A Promising End-User Experience

One of the fundamental value propositions of IMS is its access agnostic nature. In other words, IMS subscribers should be able to access and utilize services regardless of their underlying access, device, or location. For instance, an IMS user might initiate a voice call from his home landline, seamlessly hand the call off to his cell phone as he begins his journey to work, and then seamlessly roam on to his office WLAN.

Another key IMS benefit is that carriers are able to introduce new “blended lifestyle services” that can be policy driven, target specific subscriber segments, or even be combined with other applications. The ability to achieve a quick service setup and teardown allows carriers to experiment with new offerings and to reduce the cost of introducing a “lukewarm” service.

IMS Adoption Timeframe

The IMS framework still represents a work in progress, so the time frame for full-blown deployment is likely to span a few years. If 2005 was the “year of the trial,” 2006 will be the year in which some of the early adopters begin deploying IMS, albeit the size and scope of many of these contracts are still unknown. The initial commercial IMS deployments are expected to begin in late 2006 and early 2007, with the latter representing the first year of meaningful revenues for vendors in this space.

Despite that, IMS has a great potential, since it is a key enabler of FMC and can potentially be a catalyst to a next-generation of “killer apps.” One of the promises of IMS is that open-based programming models (SIP, XML/VXML, etc.) (define - news - alerts) are well known to most developers, and in case they are not, it would not take them more than three to six months to become savvy programmers. By contrast, the proprietary languages of traditional intelligent networking (IN) would take a lot longer time commitment (at least 12 to 18 months until a developer would become fully proficient).

A Few Words of Caution

IMS represents another instance of the “IT-ification” of the telecom industry. This means that in the future, applications and services will represent growing opportunities, while the hardware will figure less prominently in a vendor’s revenue equation. More importantly, the implication is that the business model will also change from the big, single monolithic investment, to a software-centric, subscription-based type model.

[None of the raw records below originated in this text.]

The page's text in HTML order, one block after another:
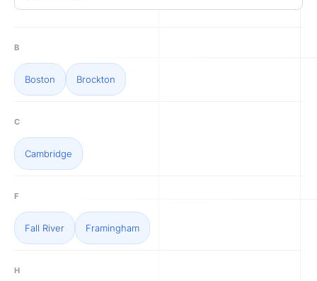
B
Boston Brockton
C
Cambridge
F
Fall River Framingham
H
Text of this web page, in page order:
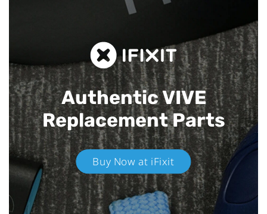
Authentic VIVE
Replacement Parts
Buy Now at iFixit
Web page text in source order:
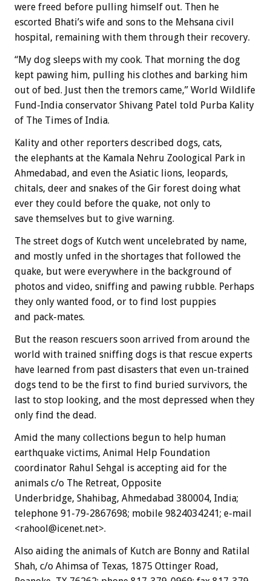
were freed before pulling himself out. Then he
escorted Bhati’s wife and sons to the Mehsana civil
hospital, remaining with them through their recovery.
“My dog sleeps with my cook. That morning the dog
kept pawing him, pulling his clothes and barking him
out of bed. Just then the tremors came,” World Wildlife
Fund-India conservator Shivang Patel told Purba Kality
of The Times of India.
Kality and other reporters described dogs, cats,
the elephants at the Kamala Nehru Zoological Park in
Ahmedabad, and even the Asiatic lions, leopards,
chitals, deer and snakes of the Gir forest doing what
ever they could before the quake, not only to
save themselves but to give warning.
The street dogs of Kutch went uncelebrated by name,
and mostly unfed in the shortages that followed the
quake, but were everywhere in the background of
photos and video, sniffing and pawing rubble. Perhaps
they only wanted food, or to find lost puppies
and pack-mates.
But the reason rescuers soon arrived from around the
world with trained sniffing dogs is that rescue experts
have learned from past disasters that even un-trained
dogs tend to be the first to find buried survivors, the
last to stop looking, and the most depressed when they
only find the dead.
Amid the many collections begun to help human
earthquake victims, Animal Help Foundation
coordinator Rahul Sehgal is accepting aid for the
animals c/o The Retreat, Opposite
Underbridge, Shahibag, Ahmedabad 380004, India;
telephone 91-79-2867698; mobile 9824034241; e-mail
<rahool@icenet.net>.
Also aiding the animals of Kutch are Bonny and Ratilal
Shah, c/o Ahimsa of Texas, 1875 Ottinger Road,
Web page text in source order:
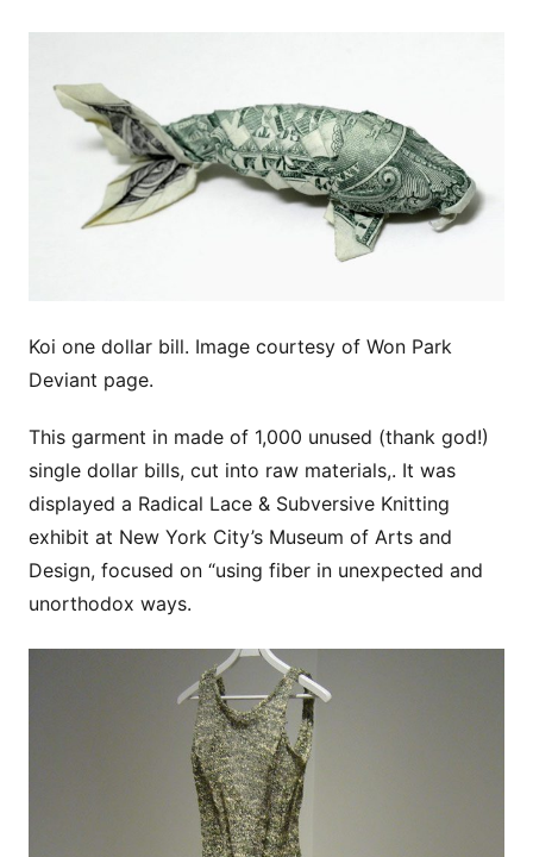
Koi one dollar bill. Image courtesy of Won Park
Deviant page.
This garment in made of 1,000 unused (thank god!)
single dollar bills, cut into raw materials,. It was
displayed a Radical Lace & Subversive Knitting
exhibit at New York City’s Museum of Arts and
Design, focused on “using fiber in unexpected and
unorthodox ways.
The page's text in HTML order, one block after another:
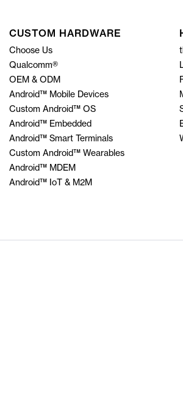
CUSTOM HARDWARE
Choose Us
Qualcomm®
OEM & ODM
Android™ Mobile Devices
Custom Android™ OS
Android™ Embedded
Android™ Smart Terminals
Custom Android™ Wearables
Android™ MDEM
Android™ IoT & M2M
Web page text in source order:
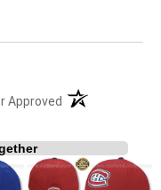
Approved (opens in a new
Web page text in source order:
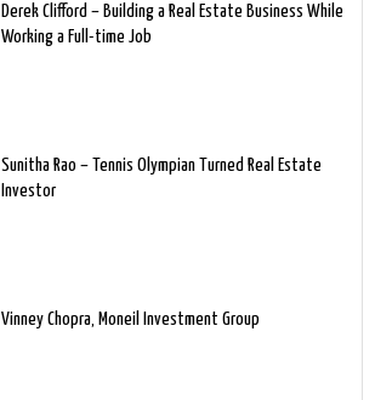
Derek Clifford – Building a Real Estate Business While
Working a Full-time Job
Sunitha Rao – Tennis Olympian Turned Real Estate
Investor
Vinney Chopra, Moneil Investment Group
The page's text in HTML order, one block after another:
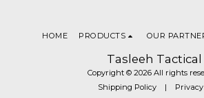
Tasleeh Tactical
Copyright © 2026 All rights
Shipping Policy| Privacy
HOME PRODUCTS OUR

In order for IMS to really deliver all its benefits, it is sine-qua-non for carriers to flatten their organizational structures, creating horizontal groups focused in specific areas rather than the current status-quo vertical silos. This shift represents a profound change in strategic management, and might require some time for service providers to implement. Moreover, it is yet another manifestation of the disruptive nature of IMS, a technology that undoubtedly will cause the redefinition of industries and business models.